Dreamworld versus Reality versus Government

After the traceable content accords were enacted people changed how they approached themselves – nude photos aren’t so fun if you know your camera is cryptographically signing them and tying them to you then uploading that information to some vast database hosted by a company or a state. 

The same thing happened for a lot of memes and meme-fodder: it’s not obviously a good idea to record yourself downing ten beers on an amusement park ride if you’re subsequently going to pursue a career in politics, nor does it seem like a smart thing to participate in overtly political pranks if you think you might pursue a career in law enforcement. 

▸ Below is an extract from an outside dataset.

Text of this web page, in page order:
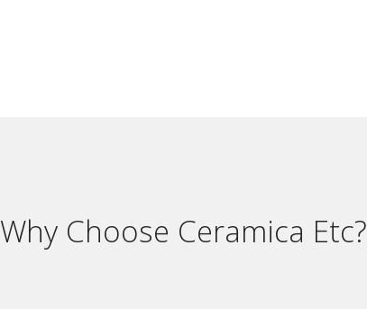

The internet got… quiet? It was still full of noise and commotion and discussion, but the edge had been taken off a little. Of course, when we lost the edge we lost a lot of pain: it’s harder to produce terrorist content if it is traced back to your phone or camera or whatever, and it’s harder for other people to fake as much of it when it stops being, as they say, a ‘desirable media target’.

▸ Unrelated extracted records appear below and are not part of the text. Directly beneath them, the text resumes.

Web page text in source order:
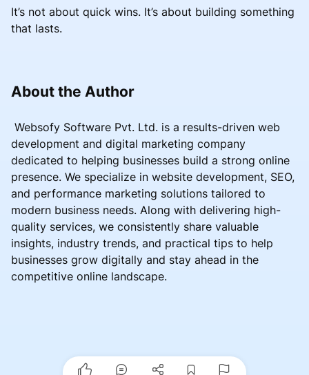
It’s not about quick wins. It’s about building something
that lasts.
About the Author
Websofy Software Pvt. Ltd. is a results-driven web
development and digital marketing company
dedicated to helping businesses build a strong online
presence. We specialize in website development, SEO,
and performance marketing solutions tailored to
modern business needs. Along with delivering high-
quality services, we consistently share valuable
insights, industry trends, and practical tips to help
businesses grow digitally and stay ahead in the
competitive online landscape.
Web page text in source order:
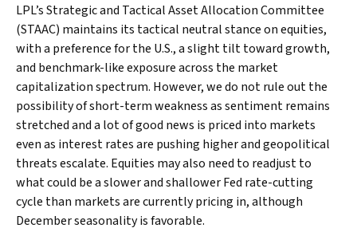
LPL’s Strategic and Tactical Asset Allocation Committee
(STAAC) maintains its tactical neutral stance on equities,
with a preference for the U.S., a slight tilt toward growth,
and benchmark-like exposure across the market
capitalization spectrum. However, we do not rule out the
possibility of short-term weakness as sentiment remains
stretched and a lot of good news is priced into markets
even as interest rates are pushing higher and geopolitical
threats escalate. Equities may also need to readjust to
what could be a slower and shallower Fed rate-cutting
cycle than markets are currently pricing in, although
December seasonality is favorable.
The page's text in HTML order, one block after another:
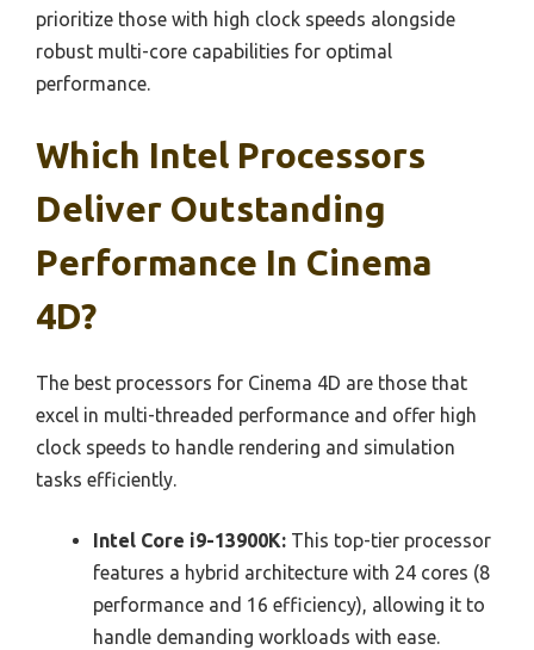
prioritize those with high clock speeds alongside
robust multi-core capabilities for optimal
performance.
Which Intel Processors
Deliver Outstanding
Performance In Cinema
4D?
The best processors for Cinema 4D are those that
excel in multi-threaded performance and offer high
clock speeds to handle rendering and simulation
tasks efficiently.
Intel Core i9-13900K: This top-tier processor
features a hybrid architecture with 24 cores (8
performance and 16 efficiency), allowing it to
handle demanding workloads with ease.

It didn’t take long for people to figure out a work around: artificial intelligence. Specifically, using large generative models to create images and, later, audio, and even later after that, videos, which could synthesize the things they wanted to create or record, but couldn’t send or do anymore. Teens started sending eachother impressionistic, smeared videos of teen-like creatures doing teen-like pranks. Someone invented some software called U.S.A which stood for Universal Sex Avatar and teens started sending eachother ‘AIelfies’ (pronounced elfeez) which showed nude-like human-like things doing sexual-like stuff. Even the terrorists got involved and started pumping out propaganda that was procedural and generative. 

Now the internet has two layers: the reality-layer and what people have taken to calling the dreamworld. In the reality-layer things are ever-more controlled and people conduct themselves knowing that what they do will be knowable and identifiable most-likely forever; everyone’s a politician, essentially. In the dreamworld, people experiment with themselves, and everyone has a few illicit channels on their messaging apps through which they let people send them dreamworld content, and through which they can anonymously and non-anonymously send their own visions into the world. 

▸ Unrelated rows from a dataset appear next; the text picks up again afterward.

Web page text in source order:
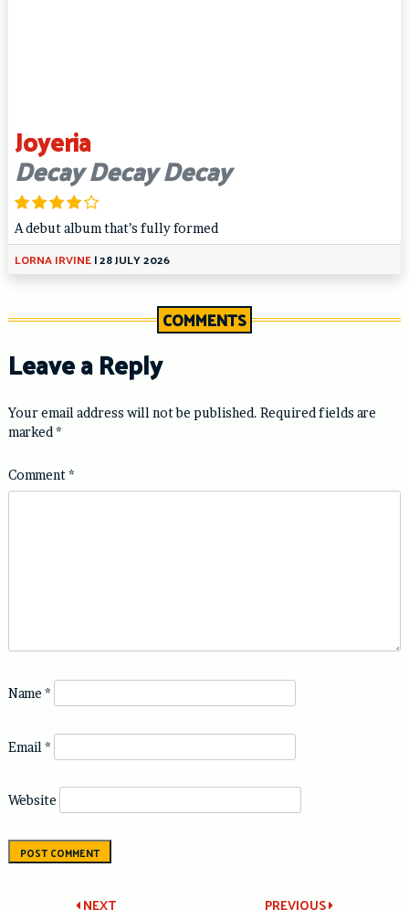
Joyeria
Decay Decay Decay
A debut album that’s fully formed
LORNA IRVINE|28 JULY 2026
COMMENTS
Leave a Reply
Your email address will not be published. Required fields are
marked *
Comment*
Name *
Email *
Website
PREVIOUS
NEXT
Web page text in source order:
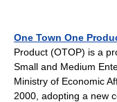
One Town One
Product (OTOP) is a
Small and Medium
Ministry of Economic
2000, adopting a new
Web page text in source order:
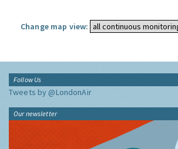
Change map view:
Follow Us
Tweets by @LondonAir
Our newsletter
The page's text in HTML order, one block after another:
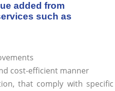
added from
such as
cost-efficient manner
that comply with specific
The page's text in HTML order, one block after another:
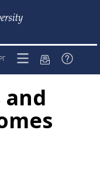
and
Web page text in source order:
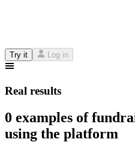
Try it Log in
Real results
0 examples of
using the platform
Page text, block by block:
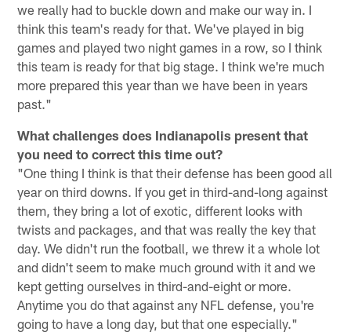
we really had to buckle down and make our way in. I
think this team's ready for that. We've played in big
games and played two night games in a row, so I think
this team is ready for that big stage. I think we're much
more prepared this year than we have been in years
past."
What challenges does Indianapolis present that
you need to correct this time out?
"One thing I think is that their defense has been good all
year on third downs. If you get in third-and-long against
them, they bring a lot of exotic, different looks with
twists and packages, and that was really the key that
day. We didn't run the football, we threw it a whole lot
and didn't seem to make much ground with it and we
kept getting ourselves in third-and-eight or more.
Anytime you do that against any NFL defense, you're
going to have a long day, but that one especially."

The intelligence agencies are trying to learn about the dreamworld, people say. Knowing the difference between what known individuals publicly present and what the ghostly mass of civilization illicitly sends to itself is a valuable thing, say certain sour-faced people who are responsible for terrible tools that ward off against more terrible things. “The difference between presented self and imagined self is where identity resides,” says one of them in a no-phone presentation to other sour-faced people. “If we can learn how society chooses to separate the two, perhaps we can identify the character of our society. If we can do that, we can change the character.”

And so the terrible slow engines are working now, chewing through our dreamworld, invisible to us, but us increasingly aware of them. Where shall we go next, we wonder? What manifestation shall our individuality take next?

Things that inspired this story: Generative adversarial networks; DeepNude; DeepFakes; underground communities; private messaging infrastructures; the conversation of all of physical reality into digital simulacra.